My current research interest is can be categorized as two directions [Click for more details]:

  1. Keep working on the home-developed semi-analytical method to generalize to other systems and apply for more complicated observables.
    1. Incorporate more realistic interactions beyond the contact interaction to capture the corrections from the finite effective range, which is essential for the systems such as neutron matter.
    2. Further develop the formalism for more complicated observables:
      • The near-term goals include the one- and two-body correlation functions, which are relevant to the quantities like the momentum distribution and the static structure factor.
      • The mid-term goals are to include time evolution operator to investigate dynamic properties, such as the quantum quench process.
      • In long term, I aim to generalize the method to study transport properties like bulk viscosity, and the dynamic structure factor, which requires a spatial-temporal, rather than purely spatial, two-body correlation function.
  2. Explore ML-based techniques in the context of conventional stochastic methods, such as Quantum Monte Carlo (QMC) or Complex Langevin (CL)

    Physics community is more and more open to machine learning and we are witnessing a rising trend towards incorporating the ML-based, state-of-the-art methods into the physics context.

    Based on my experience in machine-learning related projects and the knowledge of conventional stochastic methods used for quantum many-body physics, I am especially interested in using ML-based techniques to assist the stochastic methods.

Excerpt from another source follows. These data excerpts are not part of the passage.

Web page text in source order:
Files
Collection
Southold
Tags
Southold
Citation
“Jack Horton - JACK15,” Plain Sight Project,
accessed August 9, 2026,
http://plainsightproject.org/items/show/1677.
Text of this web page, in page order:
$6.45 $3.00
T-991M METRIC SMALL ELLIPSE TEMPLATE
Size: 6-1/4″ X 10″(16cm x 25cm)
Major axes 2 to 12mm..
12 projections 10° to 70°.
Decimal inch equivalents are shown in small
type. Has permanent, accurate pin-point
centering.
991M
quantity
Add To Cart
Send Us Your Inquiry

    Though there are many successes in applying ML-based techniques to physics problem directly, it is not such a case for the simulation of quantum many-body systems in two aspects: a) the cost preparing training datasets amounts to that of running the simulation to the real problem directly. Fine-tuning the model to deal with different parameter configurations require extra costs, making it more attractive to apply the simulation to the real problem directly; b) The size of quantum state and the size of Hilbert space is much larger than the problems witnessing the success of machine learning. Such scaling up also require specially-tailored accomodations.

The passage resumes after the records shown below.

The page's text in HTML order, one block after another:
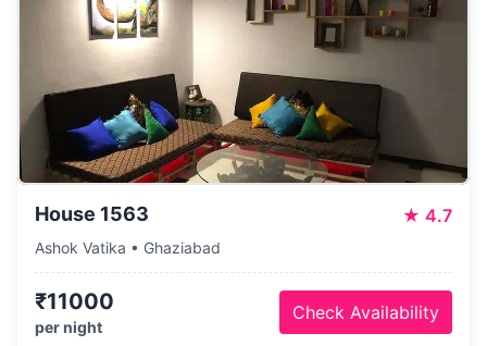
House 1563 ★ 4.7
Ashok Vatika • Ghaziabad
₹11000
per night
Check Availability
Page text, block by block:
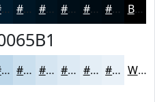
#001B2E #001625 #00121E #000E18 #000B13 #00090F Black
#BDD7EA #CADFEE #D5E5F1 #DDEAF4 #E4EEF6 #E9F1F8 White

    Therefore, I am more interesting in combining the benefits of stochastic methods and machine learning. In particular, I am investigating using transformer-based models and Physics-Informed Neural Network (PINN) to faciliate the random field generation, the most important and expensive step in the stochastic methods.

    In other words, my goal is to design a more general random field generator, respecting physics laws and the symmetries, that can be applied in theoretically any systems. In this way, one can take advantage of the performance boosts from machine learning, without losing the generality of conventional methods.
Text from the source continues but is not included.